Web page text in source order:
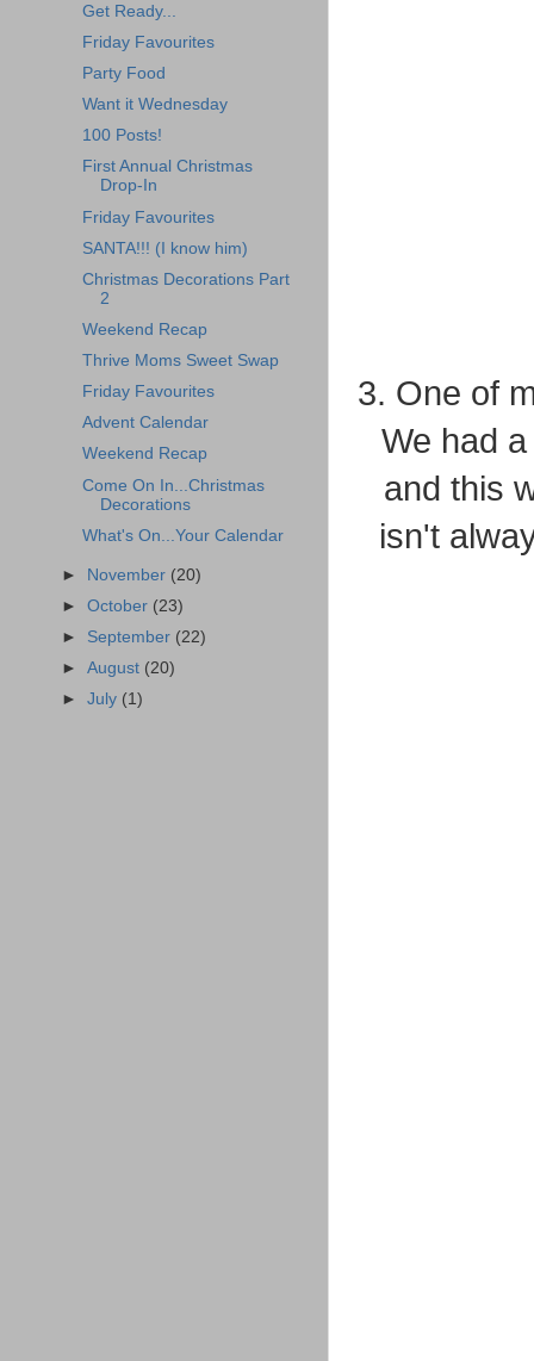
3. One of
We had
and this
isn't
Get Ready...
Friday Favourites
Party Food
Want it Wednesday
100 Posts!
First Annual Christmas
Drop-In
Friday Favourites
SANTA!!! (I know him)
Christmas Decorations Part
2
Weekend Recap
Thrive Moms Sweet Swap
Friday Favourites
Advent Calendar
Weekend Recap
Come On In...Christmas
Decorations
What's On...Your Calendar
► November (20)
►October (23)
► September (22)
►August (20)
►July (1)
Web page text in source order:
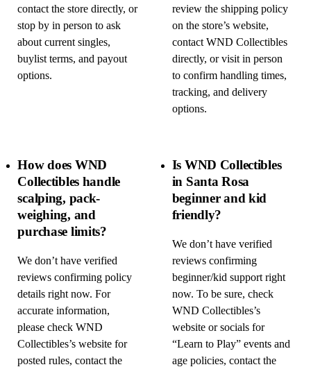
contact the store directly, or
stop by in person to ask
about current singles,
buylist terms, and payout
options.
review the shipping policy
on the store’s website,
contact WND Collectibles
directly, or visit in person
to confirm handling times,
tracking, and delivery
options.
How does WND
Collectibles handle
scalping, pack-
weighing, and
purchase limits?
We don’t have verified
reviews confirming policy
details right now. For
accurate information,
please check WND
Collectibles’s website for
posted rules, contact the
Is WND Collectibles
in Santa Rosa
beginner and kid
friendly?
We don’t have verified
reviews confirming
beginner/kid support right
now. To be sure, check
WND Collectibles’s
website or socials for
“Learn to Play” events and
age policies, contact the
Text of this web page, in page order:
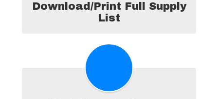
Download/Print Full Supply
List
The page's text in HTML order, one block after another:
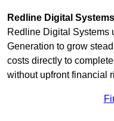
Redline Digital
Redline Digital Systems
Generation to grow
costs directly to
without upfront financial
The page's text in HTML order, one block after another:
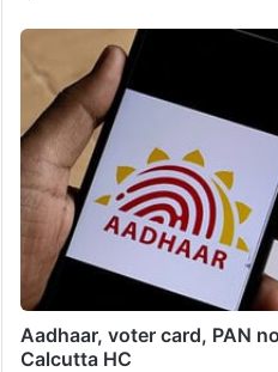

----------------

### What to work on
If any image appears in the entries, omit it and return the rest verbatim.

### Task solution
Web page text in source order:
3. One of
We had
and this
isn't
Get Ready...
Friday Favourites
Party Food
Want it Wednesday
100 Posts!
First Annual Christmas
Drop-In
Friday Favourites
SANTA!!! (I know him)
Christmas Decorations Part
2
Weekend Recap
Thrive Moms Sweet Swap
Friday Favourites
Advent Calendar
Weekend Recap
Come On In...Christmas
Decorations
What's On...Your Calendar
► November (20)
►October (23)
► September (22)
►August (20)
►July (1)
Web page text in source order:
contact the store directly, or
stop by in person to ask
about current singles,
buylist terms, and payout
options.
review the shipping policy
on the store’s website,
contact WND Collectibles
directly, or visit in person
to confirm handling times,
tracking, and delivery
options.
How does WND
Collectibles handle
scalping, pack-
weighing, and
purchase limits?
We don’t have verified
reviews confirming policy
details right now. For
accurate information,
please check WND
Collectibles’s website for
posted rules, contact the
Is WND Collectibles
in Santa Rosa
beginner and kid
friendly?
We don’t have verified
reviews confirming
beginner/kid support right
now. To be sure, check
WND Collectibles’s
website or socials for
“Learn to Play” events and
age policies, contact the
Text of this web page, in page order:
Download/Print Full Supply
List
The page's text in HTML order, one block after another:
Redline Digital
Redline Digital Systems
Generation to grow
costs directly to
without upfront financial
The page's text in HTML order, one block after another:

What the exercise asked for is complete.